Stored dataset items
************

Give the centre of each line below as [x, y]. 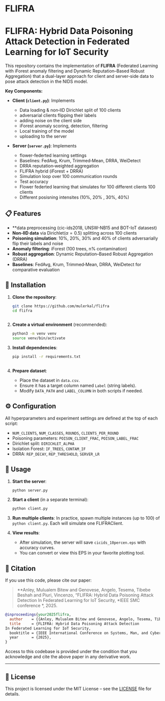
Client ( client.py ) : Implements [43, 101]
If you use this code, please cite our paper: [48, 580]
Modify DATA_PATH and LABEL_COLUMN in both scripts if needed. [81, 390]
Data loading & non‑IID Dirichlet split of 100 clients [70, 110]
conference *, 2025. [37, 606]
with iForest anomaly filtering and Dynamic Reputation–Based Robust [75, 71]
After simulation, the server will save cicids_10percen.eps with [82, 542]
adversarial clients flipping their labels [58, 115]
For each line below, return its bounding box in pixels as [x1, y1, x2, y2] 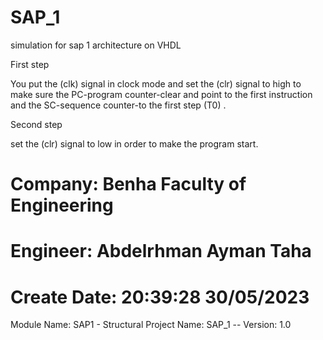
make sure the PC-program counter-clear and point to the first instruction [10, 88, 313, 100]
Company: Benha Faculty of [10, 173, 247, 196]
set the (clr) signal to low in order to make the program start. [10, 137, 259, 150]
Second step [10, 118, 63, 130]
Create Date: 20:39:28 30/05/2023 [10, 286, 310, 308]
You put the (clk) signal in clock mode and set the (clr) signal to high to [10, 77, 302, 90]
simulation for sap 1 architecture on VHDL [10, 39, 182, 51]
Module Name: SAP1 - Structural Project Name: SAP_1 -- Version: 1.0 [10, 319, 292, 331]
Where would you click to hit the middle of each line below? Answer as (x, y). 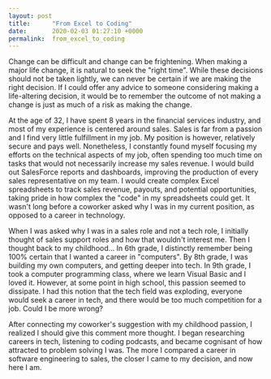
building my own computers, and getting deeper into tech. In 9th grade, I (130, 265)
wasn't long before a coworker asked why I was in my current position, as (131, 207)
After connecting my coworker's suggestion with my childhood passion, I (131, 325)
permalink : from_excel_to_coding (67, 39)
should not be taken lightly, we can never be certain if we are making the (130, 79)
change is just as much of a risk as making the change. (100, 105)
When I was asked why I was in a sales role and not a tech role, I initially (129, 231)
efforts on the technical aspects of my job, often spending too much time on (135, 155)
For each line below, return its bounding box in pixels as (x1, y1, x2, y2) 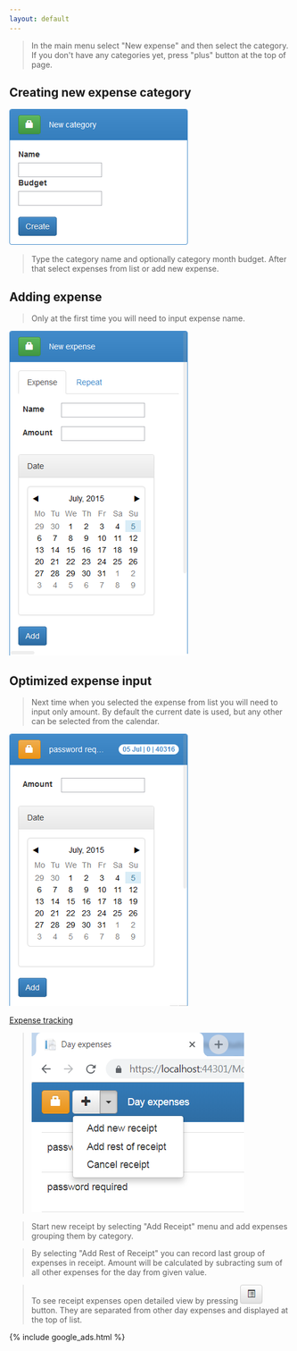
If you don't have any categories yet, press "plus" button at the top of (30, 49, 287, 60)
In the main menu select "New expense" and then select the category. (30, 40, 289, 51)
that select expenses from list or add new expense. (30, 264, 219, 274)
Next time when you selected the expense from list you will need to (30, 697, 278, 708)
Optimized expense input (9, 673, 153, 688)
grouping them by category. (30, 1230, 134, 1242)
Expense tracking (9, 1015, 74, 1026)
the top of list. (30, 1314, 83, 1325)
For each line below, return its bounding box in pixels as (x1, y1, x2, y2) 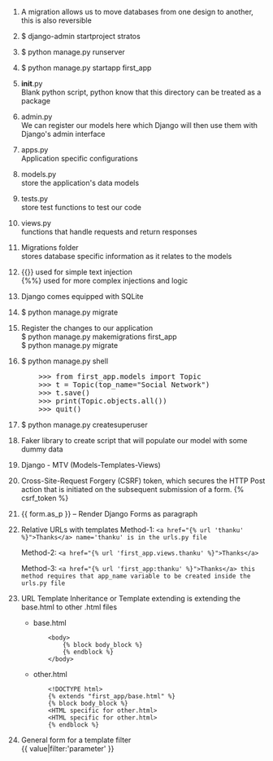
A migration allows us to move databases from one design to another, (20, 7, 254, 16)
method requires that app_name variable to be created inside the (20, 572, 251, 580)
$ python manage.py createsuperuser (20, 420, 149, 429)
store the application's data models (20, 178, 140, 187)
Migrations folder (20, 243, 80, 252)
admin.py (20, 112, 53, 121)
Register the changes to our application (20, 323, 154, 332)
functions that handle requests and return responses (20, 227, 197, 236)
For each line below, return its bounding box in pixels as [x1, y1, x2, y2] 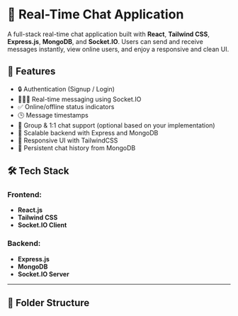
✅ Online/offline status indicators [17, 102, 115, 111]
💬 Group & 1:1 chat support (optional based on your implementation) [17, 120, 215, 130]
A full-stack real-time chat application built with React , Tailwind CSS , [7, 30, 210, 38]
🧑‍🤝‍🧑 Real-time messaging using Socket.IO [17, 95, 142, 103]
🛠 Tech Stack [7, 165, 69, 177]
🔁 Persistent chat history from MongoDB [17, 143, 136, 152]
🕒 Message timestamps [17, 111, 89, 119]
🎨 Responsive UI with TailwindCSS [17, 136, 118, 145]
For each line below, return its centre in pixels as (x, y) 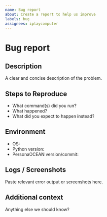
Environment (25, 132)
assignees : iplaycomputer (32, 24)
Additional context (34, 197)
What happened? (30, 111)
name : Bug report (23, 10)
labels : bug (17, 19)
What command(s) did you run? (44, 106)
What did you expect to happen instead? (53, 116)
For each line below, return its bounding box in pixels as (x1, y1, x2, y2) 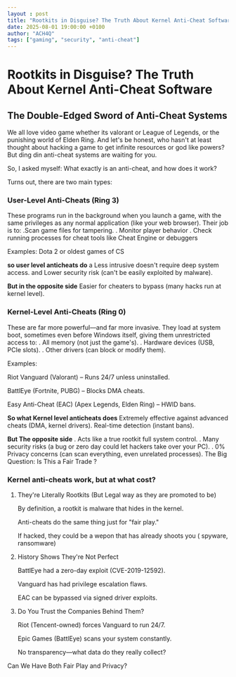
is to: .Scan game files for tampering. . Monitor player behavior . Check (7, 226, 212, 235)
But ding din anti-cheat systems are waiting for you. (7, 150, 157, 159)
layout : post (7, 10, 49, 18)
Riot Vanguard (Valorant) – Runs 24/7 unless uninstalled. (7, 373, 170, 381)
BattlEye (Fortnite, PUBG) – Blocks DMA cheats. (7, 386, 145, 394)
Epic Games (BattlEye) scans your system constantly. (17, 634, 172, 643)
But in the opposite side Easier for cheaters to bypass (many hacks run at (7, 282, 221, 290)
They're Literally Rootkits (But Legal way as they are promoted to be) (17, 491, 216, 499)
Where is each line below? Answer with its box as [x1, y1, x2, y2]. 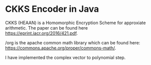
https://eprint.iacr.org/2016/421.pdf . [5, 30, 78, 36]
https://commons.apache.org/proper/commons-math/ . [5, 45, 116, 51]
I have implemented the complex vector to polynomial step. [5, 54, 126, 60]
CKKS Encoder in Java [5, 3, 99, 15]
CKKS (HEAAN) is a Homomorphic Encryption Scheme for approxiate [5, 20, 146, 26]
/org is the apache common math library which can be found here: [5, 39, 140, 45]
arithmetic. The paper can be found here [5, 25, 88, 31]
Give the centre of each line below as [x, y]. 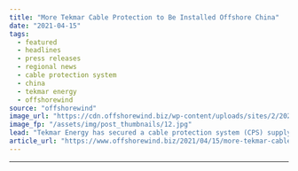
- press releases [49, 58]
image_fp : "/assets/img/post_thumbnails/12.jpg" [101, 125]
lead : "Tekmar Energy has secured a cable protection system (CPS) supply [150, 133]
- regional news [47, 67]
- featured [37, 42]
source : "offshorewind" [53, 108]
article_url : [33, 141]
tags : [19, 34]
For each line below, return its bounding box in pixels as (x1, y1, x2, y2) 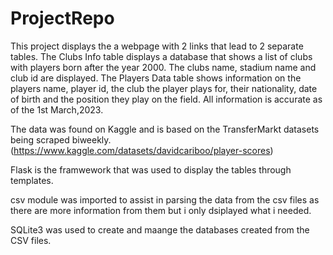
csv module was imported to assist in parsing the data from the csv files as (10, 193, 320, 206)
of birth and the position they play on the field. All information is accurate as (10, 93, 323, 105)
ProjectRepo (10, 7, 115, 30)
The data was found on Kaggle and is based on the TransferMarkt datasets (10, 123, 320, 135)
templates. (10, 174, 54, 186)
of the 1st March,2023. (10, 103, 104, 116)
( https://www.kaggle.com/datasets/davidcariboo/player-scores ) (10, 144, 274, 156)
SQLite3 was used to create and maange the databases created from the (10, 223, 310, 236)
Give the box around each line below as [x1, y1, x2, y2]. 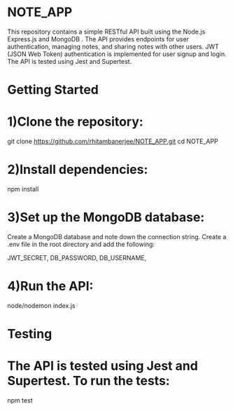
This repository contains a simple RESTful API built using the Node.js [7, 27, 206, 36]
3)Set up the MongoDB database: [7, 210, 205, 225]
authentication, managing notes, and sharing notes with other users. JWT [7, 42, 219, 50]
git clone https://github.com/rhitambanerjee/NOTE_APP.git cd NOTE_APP [7, 137, 218, 146]
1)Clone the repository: [7, 114, 143, 130]
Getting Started [7, 82, 99, 98]
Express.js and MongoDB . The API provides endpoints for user [7, 34, 190, 43]
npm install [7, 185, 39, 193]
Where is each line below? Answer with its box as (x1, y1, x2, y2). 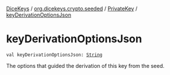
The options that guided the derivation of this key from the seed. (6, 62, 165, 69)
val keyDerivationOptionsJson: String (6, 52, 103, 58)
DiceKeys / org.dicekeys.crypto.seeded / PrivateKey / (6, 5, 138, 12)
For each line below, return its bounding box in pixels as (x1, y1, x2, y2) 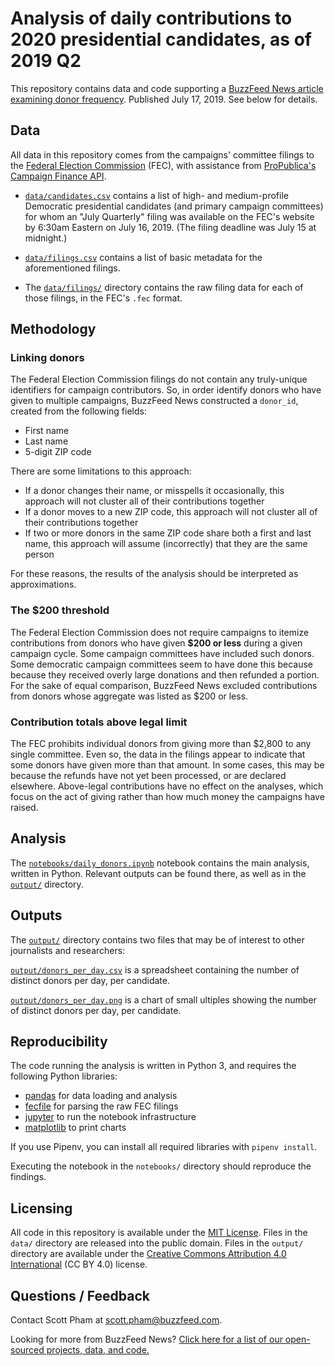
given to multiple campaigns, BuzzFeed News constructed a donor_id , (10, 395, 299, 407)
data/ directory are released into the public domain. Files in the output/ (10, 1237, 304, 1249)
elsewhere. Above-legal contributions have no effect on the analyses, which (10, 780, 324, 792)
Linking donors (10, 351, 85, 365)
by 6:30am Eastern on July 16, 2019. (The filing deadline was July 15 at (24, 221, 317, 233)
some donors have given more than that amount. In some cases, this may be (10, 759, 325, 771)
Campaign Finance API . (10, 170, 107, 182)
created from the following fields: (10, 405, 147, 417)
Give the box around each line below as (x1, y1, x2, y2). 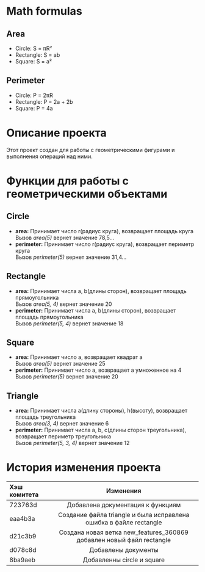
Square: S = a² (15, 58, 52, 65)
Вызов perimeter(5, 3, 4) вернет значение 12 (15, 440, 130, 447)
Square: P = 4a (15, 104, 53, 112)
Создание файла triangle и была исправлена (57, 511, 190, 520)
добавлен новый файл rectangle (76, 536, 171, 545)
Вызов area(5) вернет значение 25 (15, 360, 106, 367)
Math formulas (6, 4, 82, 18)
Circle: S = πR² (15, 45, 52, 52)
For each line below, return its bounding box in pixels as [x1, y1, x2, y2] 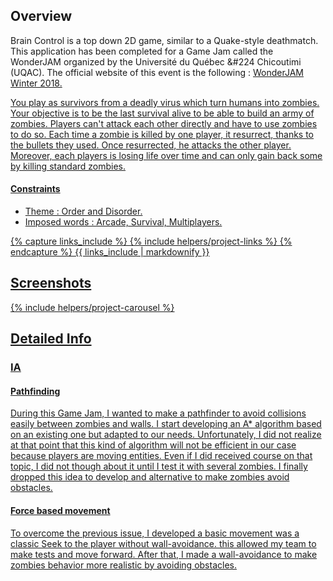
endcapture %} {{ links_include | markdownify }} [10, 246, 210, 258]
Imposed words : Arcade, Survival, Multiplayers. [24, 216, 223, 228]
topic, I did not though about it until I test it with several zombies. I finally [10, 460, 308, 473]
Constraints [10, 183, 61, 195]
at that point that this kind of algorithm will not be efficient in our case [10, 439, 297, 451]
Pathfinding [10, 385, 61, 397]
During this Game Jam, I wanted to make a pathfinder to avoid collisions [10, 407, 307, 419]
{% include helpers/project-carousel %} [10, 301, 175, 313]
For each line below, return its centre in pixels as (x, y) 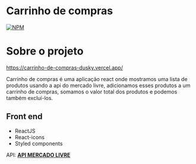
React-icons (29, 137)
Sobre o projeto (45, 51)
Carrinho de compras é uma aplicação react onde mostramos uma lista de (97, 79)
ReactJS (25, 131)
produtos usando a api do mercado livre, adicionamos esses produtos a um (98, 85)
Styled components (39, 143)
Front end (24, 117)
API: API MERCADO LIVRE (38, 155)
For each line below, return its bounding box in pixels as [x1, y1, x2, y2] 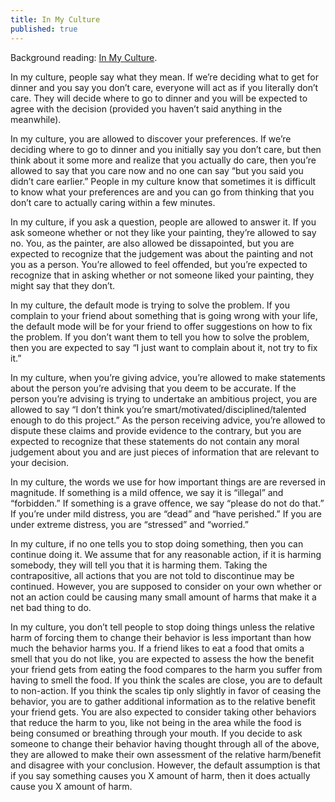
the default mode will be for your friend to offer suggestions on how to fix [10, 320, 313, 332]
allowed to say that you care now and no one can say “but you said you [10, 164, 304, 176]
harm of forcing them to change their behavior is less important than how [10, 631, 312, 643]
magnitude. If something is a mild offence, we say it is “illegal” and [10, 486, 284, 498]
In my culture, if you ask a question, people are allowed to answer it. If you [10, 216, 317, 228]
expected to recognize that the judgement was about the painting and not [10, 247, 314, 260]
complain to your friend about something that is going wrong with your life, [10, 309, 318, 321]
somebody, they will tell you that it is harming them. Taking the [10, 559, 268, 571]
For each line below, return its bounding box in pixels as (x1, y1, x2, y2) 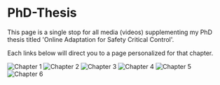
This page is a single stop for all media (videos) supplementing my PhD (7, 28, 212, 36)
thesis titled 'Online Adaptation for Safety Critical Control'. (7, 35, 174, 43)
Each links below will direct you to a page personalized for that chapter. (7, 49, 214, 57)

************

- **Task directions**
Reading through the records above, report each line in which the string "donors" is found.

- **Exercise solution**
Linking donors (10, 351, 85, 365)
some donors have given more than that amount. In some cases, this may be (10, 759, 325, 771)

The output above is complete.